== BRIEF ==
Although the data below holds other lines too, output only those from the line with "привлечения новых категорий" up to and including the line with "in some form, the", exactly as they appear.

== DATA SECTION ==
------------------------------------------------------------

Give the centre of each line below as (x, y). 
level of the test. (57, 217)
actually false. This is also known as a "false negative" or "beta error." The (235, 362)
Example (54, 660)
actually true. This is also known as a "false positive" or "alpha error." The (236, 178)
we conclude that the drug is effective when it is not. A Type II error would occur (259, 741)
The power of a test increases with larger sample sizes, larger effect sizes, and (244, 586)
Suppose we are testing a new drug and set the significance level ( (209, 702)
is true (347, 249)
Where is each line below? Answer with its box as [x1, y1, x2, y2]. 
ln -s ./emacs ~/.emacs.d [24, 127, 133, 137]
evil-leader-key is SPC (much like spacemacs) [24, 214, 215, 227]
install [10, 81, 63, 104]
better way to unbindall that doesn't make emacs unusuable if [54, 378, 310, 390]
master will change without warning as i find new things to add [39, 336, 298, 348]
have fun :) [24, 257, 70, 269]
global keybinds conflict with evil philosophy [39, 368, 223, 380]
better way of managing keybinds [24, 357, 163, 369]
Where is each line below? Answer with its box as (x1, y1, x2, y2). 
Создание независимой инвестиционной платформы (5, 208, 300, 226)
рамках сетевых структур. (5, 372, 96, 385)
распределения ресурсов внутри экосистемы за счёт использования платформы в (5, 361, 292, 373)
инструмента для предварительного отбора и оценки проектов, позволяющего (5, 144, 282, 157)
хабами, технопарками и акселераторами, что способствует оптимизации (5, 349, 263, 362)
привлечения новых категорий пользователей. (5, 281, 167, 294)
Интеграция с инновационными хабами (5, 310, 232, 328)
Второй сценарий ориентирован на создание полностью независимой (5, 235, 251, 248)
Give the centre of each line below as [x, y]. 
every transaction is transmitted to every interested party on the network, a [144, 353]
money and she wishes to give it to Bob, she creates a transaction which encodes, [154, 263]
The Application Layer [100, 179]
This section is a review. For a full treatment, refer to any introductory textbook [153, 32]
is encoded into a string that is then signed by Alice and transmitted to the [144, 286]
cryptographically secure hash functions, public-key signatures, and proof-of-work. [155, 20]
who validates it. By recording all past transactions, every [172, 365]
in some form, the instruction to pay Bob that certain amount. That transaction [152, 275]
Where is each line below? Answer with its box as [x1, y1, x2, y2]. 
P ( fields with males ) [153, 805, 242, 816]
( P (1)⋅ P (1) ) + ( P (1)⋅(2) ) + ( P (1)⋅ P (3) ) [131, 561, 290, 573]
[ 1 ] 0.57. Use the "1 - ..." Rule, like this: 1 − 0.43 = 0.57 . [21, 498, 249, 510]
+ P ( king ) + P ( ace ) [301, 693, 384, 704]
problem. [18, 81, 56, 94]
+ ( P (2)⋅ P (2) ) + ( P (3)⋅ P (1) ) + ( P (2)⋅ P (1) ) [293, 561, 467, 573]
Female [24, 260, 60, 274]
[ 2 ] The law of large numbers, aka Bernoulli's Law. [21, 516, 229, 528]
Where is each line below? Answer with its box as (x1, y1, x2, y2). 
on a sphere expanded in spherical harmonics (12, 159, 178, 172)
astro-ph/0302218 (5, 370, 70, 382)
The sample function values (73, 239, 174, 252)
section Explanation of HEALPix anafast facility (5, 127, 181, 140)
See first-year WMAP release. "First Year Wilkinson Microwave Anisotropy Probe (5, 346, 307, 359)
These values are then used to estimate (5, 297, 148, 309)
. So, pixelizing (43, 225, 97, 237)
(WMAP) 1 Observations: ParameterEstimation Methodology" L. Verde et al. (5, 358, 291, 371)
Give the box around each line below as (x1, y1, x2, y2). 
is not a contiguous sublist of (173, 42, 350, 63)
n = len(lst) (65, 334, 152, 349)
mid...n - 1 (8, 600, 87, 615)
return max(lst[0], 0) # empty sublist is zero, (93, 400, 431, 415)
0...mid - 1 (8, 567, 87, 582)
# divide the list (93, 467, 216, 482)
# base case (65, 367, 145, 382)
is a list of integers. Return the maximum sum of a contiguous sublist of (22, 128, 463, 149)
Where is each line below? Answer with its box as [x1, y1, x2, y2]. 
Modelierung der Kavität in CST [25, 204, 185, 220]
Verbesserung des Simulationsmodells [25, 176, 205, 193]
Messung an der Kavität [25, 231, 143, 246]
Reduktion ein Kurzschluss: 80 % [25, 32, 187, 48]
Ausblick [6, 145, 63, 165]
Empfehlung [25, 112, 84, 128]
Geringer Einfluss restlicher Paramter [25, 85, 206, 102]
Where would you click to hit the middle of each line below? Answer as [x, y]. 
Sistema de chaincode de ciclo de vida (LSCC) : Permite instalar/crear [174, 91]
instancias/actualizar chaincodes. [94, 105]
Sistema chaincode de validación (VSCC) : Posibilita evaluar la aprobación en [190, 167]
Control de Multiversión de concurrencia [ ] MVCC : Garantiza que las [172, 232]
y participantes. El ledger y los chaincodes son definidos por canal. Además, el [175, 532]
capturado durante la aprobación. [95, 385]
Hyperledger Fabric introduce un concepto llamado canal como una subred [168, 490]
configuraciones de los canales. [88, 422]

------------------------------------------------------------

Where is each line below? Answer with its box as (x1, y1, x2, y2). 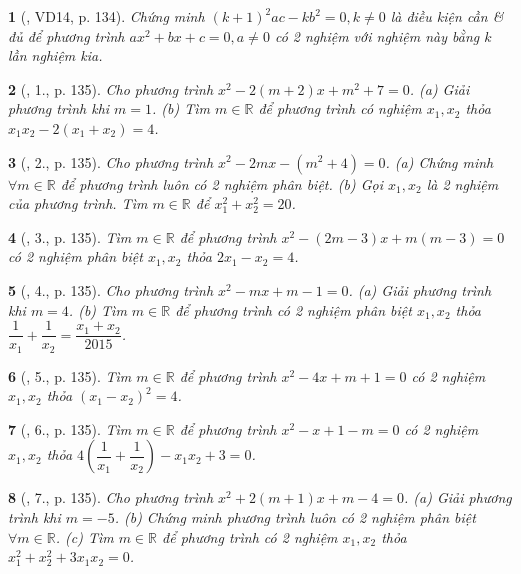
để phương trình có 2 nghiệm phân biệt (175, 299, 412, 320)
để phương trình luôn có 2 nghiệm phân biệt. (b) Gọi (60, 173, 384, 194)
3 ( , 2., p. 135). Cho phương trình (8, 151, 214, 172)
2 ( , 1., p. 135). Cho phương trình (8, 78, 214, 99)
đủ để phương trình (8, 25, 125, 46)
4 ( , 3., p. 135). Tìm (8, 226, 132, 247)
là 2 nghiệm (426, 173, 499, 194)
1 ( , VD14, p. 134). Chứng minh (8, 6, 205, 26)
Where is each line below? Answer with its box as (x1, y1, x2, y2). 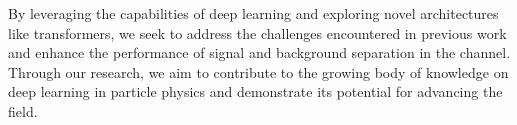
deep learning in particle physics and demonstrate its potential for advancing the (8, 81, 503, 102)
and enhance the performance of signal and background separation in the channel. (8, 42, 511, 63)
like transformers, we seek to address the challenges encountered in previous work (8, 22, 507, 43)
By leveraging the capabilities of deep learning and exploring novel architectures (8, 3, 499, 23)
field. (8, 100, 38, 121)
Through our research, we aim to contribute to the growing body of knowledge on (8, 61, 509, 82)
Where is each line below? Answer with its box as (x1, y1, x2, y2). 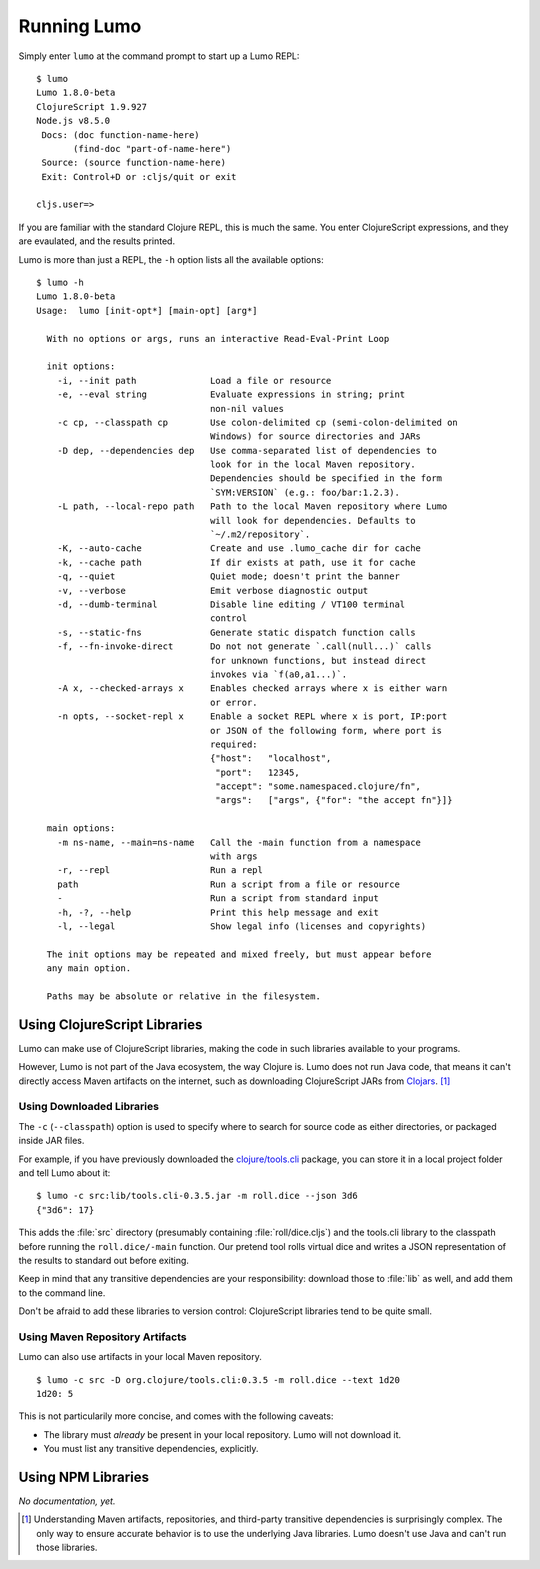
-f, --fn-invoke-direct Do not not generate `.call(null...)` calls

------------------------------------------------------------

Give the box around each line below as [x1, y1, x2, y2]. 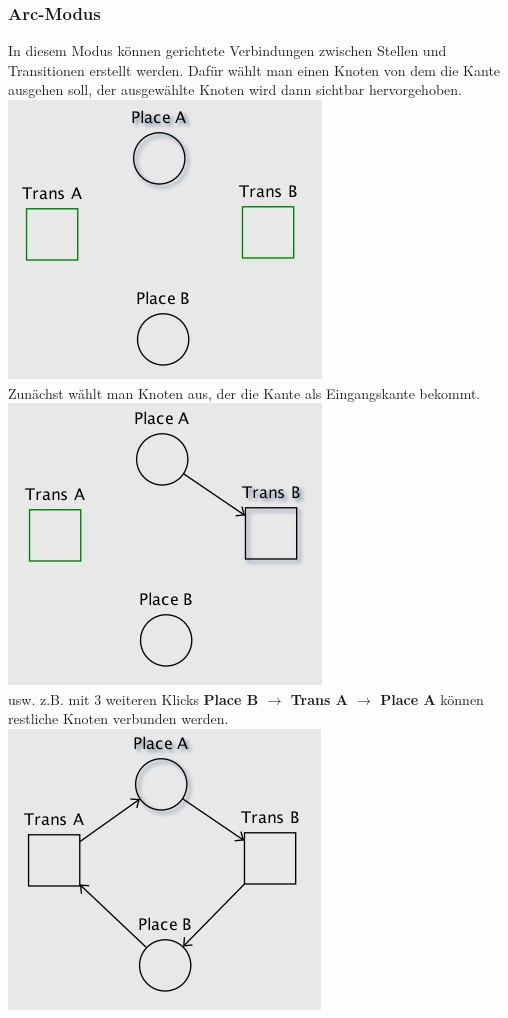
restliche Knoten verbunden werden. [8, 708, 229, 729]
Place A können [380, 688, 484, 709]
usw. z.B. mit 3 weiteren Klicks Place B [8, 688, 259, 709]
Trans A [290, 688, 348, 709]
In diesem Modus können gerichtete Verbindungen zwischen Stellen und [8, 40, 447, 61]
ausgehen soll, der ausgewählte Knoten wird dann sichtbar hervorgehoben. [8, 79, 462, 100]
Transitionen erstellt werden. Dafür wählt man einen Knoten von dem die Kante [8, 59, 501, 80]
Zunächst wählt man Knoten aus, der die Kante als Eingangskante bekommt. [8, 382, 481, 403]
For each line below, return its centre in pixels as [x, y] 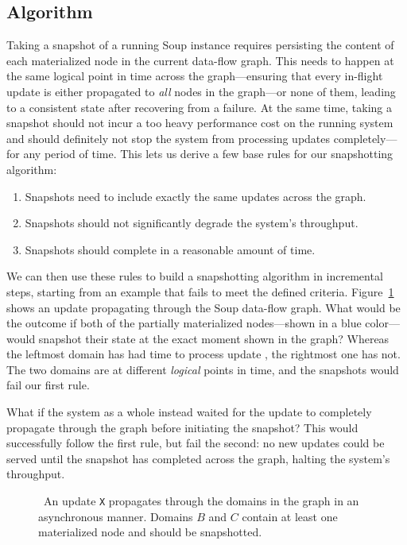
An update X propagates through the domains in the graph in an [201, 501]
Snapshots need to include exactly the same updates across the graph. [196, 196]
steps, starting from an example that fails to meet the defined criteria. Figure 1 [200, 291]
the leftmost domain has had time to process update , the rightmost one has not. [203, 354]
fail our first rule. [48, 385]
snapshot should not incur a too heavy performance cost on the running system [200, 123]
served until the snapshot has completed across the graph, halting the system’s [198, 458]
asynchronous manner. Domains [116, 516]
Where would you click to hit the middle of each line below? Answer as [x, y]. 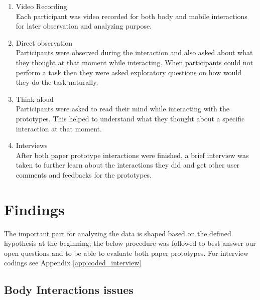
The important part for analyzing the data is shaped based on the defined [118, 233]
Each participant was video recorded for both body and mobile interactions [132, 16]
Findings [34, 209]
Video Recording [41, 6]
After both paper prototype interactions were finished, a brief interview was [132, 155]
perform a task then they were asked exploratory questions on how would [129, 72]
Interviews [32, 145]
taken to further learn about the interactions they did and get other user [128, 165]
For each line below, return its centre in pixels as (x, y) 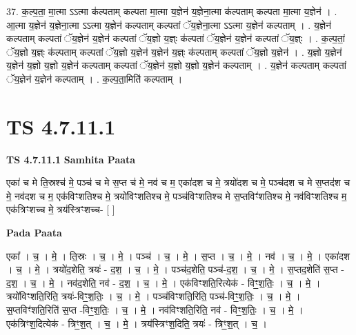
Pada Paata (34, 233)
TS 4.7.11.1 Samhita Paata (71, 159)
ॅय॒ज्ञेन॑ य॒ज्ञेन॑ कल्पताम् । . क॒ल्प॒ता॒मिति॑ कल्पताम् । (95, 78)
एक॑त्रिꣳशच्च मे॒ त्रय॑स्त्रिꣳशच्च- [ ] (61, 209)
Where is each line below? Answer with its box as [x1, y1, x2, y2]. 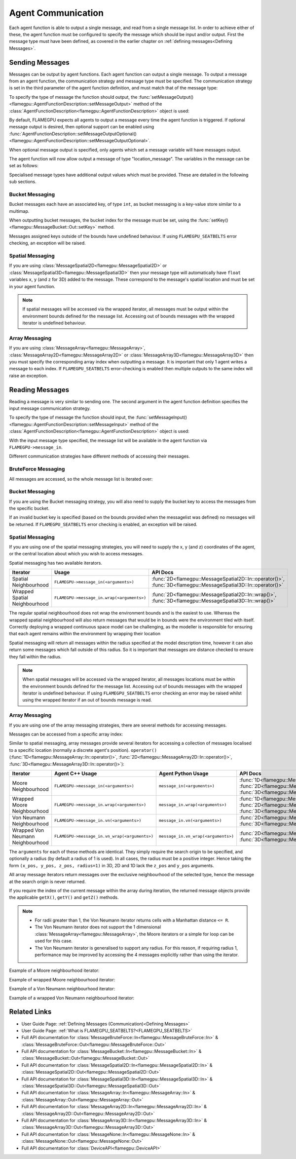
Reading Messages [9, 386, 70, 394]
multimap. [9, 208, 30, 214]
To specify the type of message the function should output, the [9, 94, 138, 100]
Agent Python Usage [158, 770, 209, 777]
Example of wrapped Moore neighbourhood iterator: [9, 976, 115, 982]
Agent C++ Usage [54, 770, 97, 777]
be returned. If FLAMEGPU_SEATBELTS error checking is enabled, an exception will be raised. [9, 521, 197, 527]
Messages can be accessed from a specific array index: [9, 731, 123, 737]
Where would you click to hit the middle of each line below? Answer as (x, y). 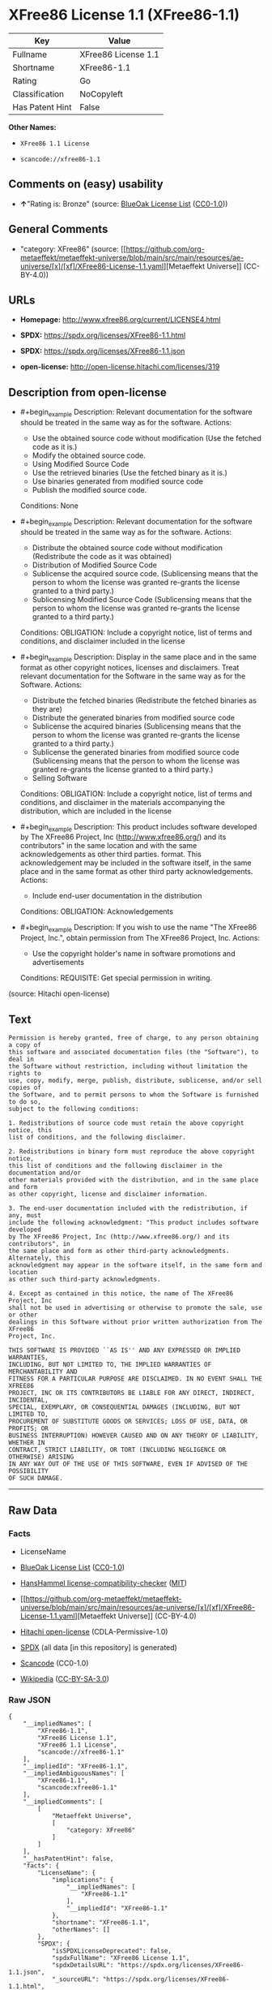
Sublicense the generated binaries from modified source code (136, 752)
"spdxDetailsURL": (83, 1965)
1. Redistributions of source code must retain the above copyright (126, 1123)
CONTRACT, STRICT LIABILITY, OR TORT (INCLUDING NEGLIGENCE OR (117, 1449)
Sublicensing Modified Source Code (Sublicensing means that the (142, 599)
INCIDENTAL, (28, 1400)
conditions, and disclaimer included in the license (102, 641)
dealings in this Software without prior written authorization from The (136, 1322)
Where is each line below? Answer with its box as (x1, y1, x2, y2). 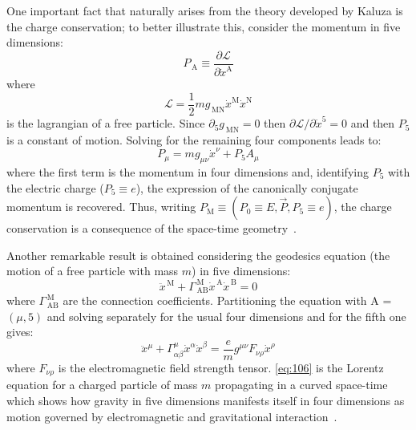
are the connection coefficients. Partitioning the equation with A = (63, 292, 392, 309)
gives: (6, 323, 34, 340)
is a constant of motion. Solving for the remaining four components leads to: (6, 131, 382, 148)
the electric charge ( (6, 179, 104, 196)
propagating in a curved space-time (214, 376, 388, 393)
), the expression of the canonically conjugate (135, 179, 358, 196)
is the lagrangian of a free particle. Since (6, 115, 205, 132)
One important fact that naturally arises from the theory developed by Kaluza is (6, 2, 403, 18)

------------------------------------------------------------

== ANSWER SPACE ==
привлечения новых категорий пользователей. (5, 281, 167, 294)
Интеграция с инновационными хабами (5, 310, 232, 328)
Второй сценарий ориентирован на создание полностью независимой (5, 235, 251, 248)
Give the centre of each line below as [x, y]. 
every transaction is transmitted to every interested party on the network, a [144, 353]
money and she wishes to give it to Bob, she creates a transaction which encodes, [154, 263]
The Application Layer [100, 179]
This section is a review. For a full treatment, refer to any introductory textbook [153, 32]
is encoded into a string that is then signed by Alice and transmitted to the [144, 286]
cryptographically secure hash functions, public-key signatures, and proof-of-work. [155, 20]
who validates it. By recording all past transactions, every [172, 365]
in some form, the instruction to pay Bob that certain amount. That transaction [152, 275]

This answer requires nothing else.